Ganz genau nimmt Prahm es mit den Absichten der Volkszähler, eine möglichst genaue und lückenlose Totalerhebung durchführen zu wollen – und schlägt die Statistiker gleichsam mit den eigenen Waffen. So schließt die Frage nach dem Schulabschluß (9) SonderschülerInnen und Hauptschulabgänger ohne Abschluß aus: „Ungenauer kann eine Statistik gar nicht angelegt sein, selbst wenn alle ausfüllen wollten“, findet Prahm. Und die große Gruppe der deutschen Angehörigen alliierter Streitkräfte brauchen sich gar nicht zählen zu lassen, ihre Wohnungen sind für ZählerInnen tabu. „Obwohl sie mit Frauen und Kindern unsere Infrastruktur genauso belasten wie alle anderen auch.“ Wenn bei der Frage nach dem überwiegenden Lebensunterhalt durch Sozialhilfe oder BAföG für StudentInnen gemeinsam abgefragt werden, scheint es nicht um Planung und Finanzierung „für die Zukunft unsrer Kinder“ oder die „Förderung von Studenten“ zu gehen: „Wie kann man Personen, die Landes- und Bundesmittel erhalten, in einen Antworttopf werfen?“ fragt Prahm, der das zumindest höchst ungenau findet.
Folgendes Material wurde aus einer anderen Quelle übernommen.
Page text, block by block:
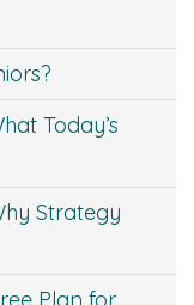
Today’s
Strategy
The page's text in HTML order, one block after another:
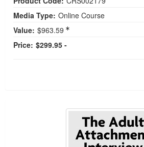
Media Type: Online Course
Value: $963.59
Price: $299.95 -
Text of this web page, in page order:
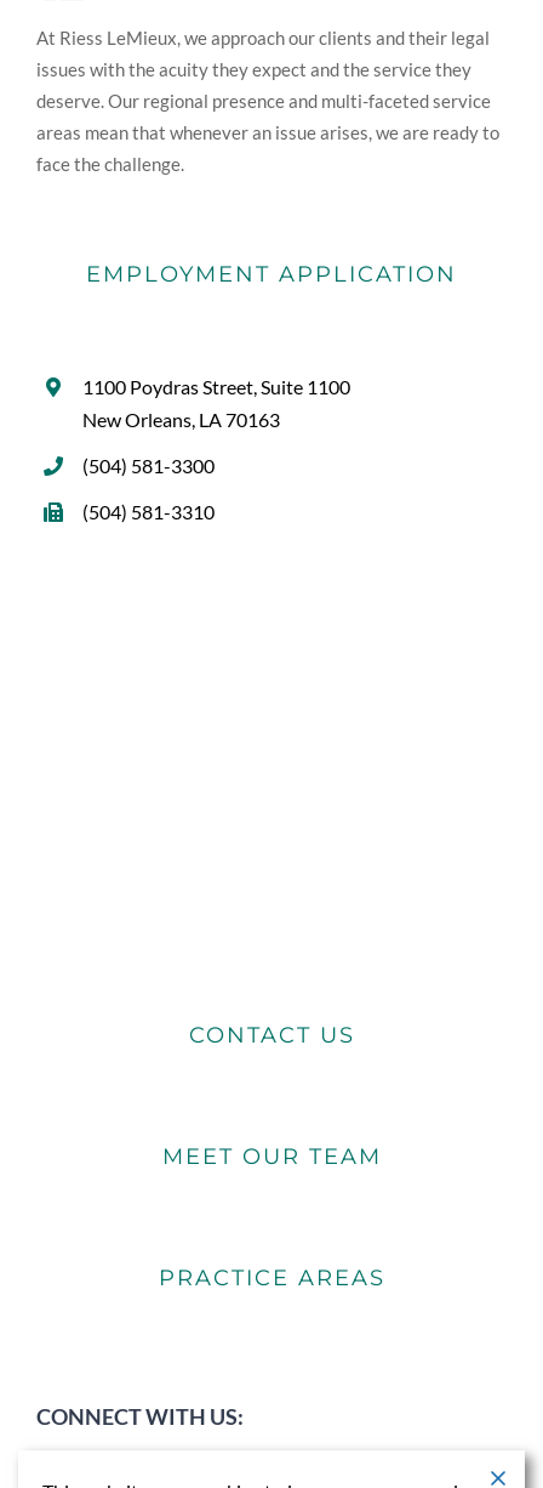
At Riess LeMieux, we approach our clients and their legal
issues with the acuity they expect and the service they
deserve. Our regional presence and multi-faceted service
areas mean that whenever an issue arises, we are ready to
face the challenge.
EMPLOYMENT APPLICATION
1100 Poydras Street, Suite 1100
New Orleans, LA 70163
(504) 581-3300
(504) 581-3310
CONTACT US
MEET OUR TEAM
PRACTICE AREAS
CONNECT WITH US:
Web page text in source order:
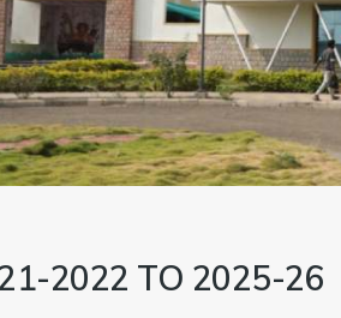
2022 TO 2025-26
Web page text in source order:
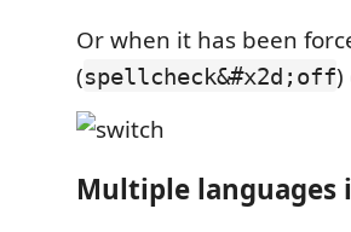
Or when it has been
(spellcheck&#x2d;off)
Multiple languages
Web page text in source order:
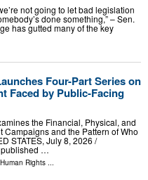
not going to let bad legislation
done something,” – Sen.
has gutted many of the key
Four-Part Series on
Faced by Public-Facing
the Financial, Physical, and
and the Pattern of Who
STATES, July 8, 2026 /⁨
published …
Human Rights ...
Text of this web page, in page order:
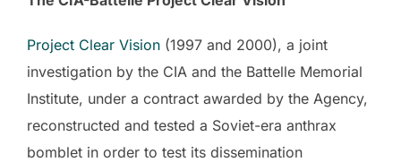
Project Clear Vision (1997 and 2000), a joint
investigation by the CIA and the Battelle Memorial
Institute, under a contract awarded by the Agency,
reconstructed and tested a Soviet-era anthrax
bomblet in order to test its dissemination
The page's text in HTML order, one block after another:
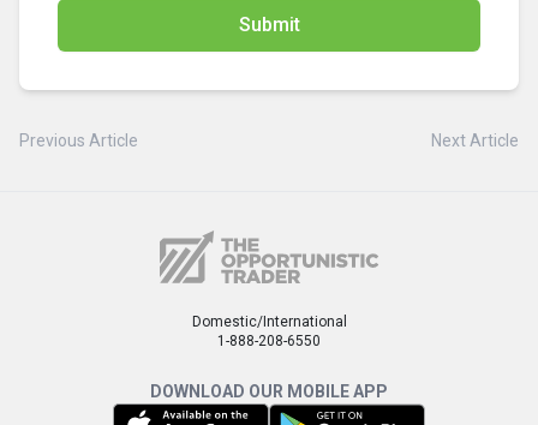
Submit
Previous Article Next Article
Domestic/International
1-888-208-6550
DOWNLOAD OUR MOBILE APP
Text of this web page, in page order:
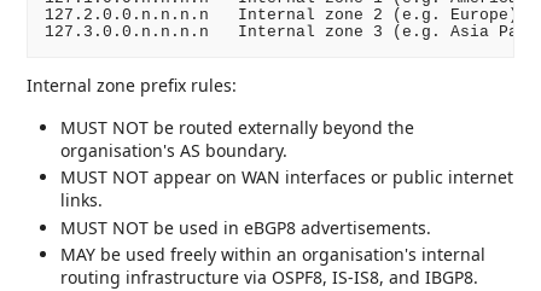
127.2.0.0.n.n.n.n   Internal zone 2 (e.g. Europe)
Internal zone prefix rules:
MUST NOT be routed externally beyond the
organisation's AS boundary.
MUST NOT appear on WAN interfaces or public internet
links.
MUST NOT be used in eBGP8 advertisements.
MAY be used freely within an organisation's internal
routing infrastructure via OSPF8, IS-IS8, and IBGP8.

Im vergangenen Juni, im August und noch einmal im Oktober erhielt der Petitionsschreiber vorläufige Antwort aus Bonn: Er möge sich doch noch gedulden, und die Fragen würden dem Innenminister Zimmermann zur Klärung vorgelegt. Die Volkszählungs-Petition der Humanistischen Union, von 25.000 Menschen unterschrieben, wurde in Bonn inzwischen als „Mißbrauch des Petitionsrechtes“ abgelehnt.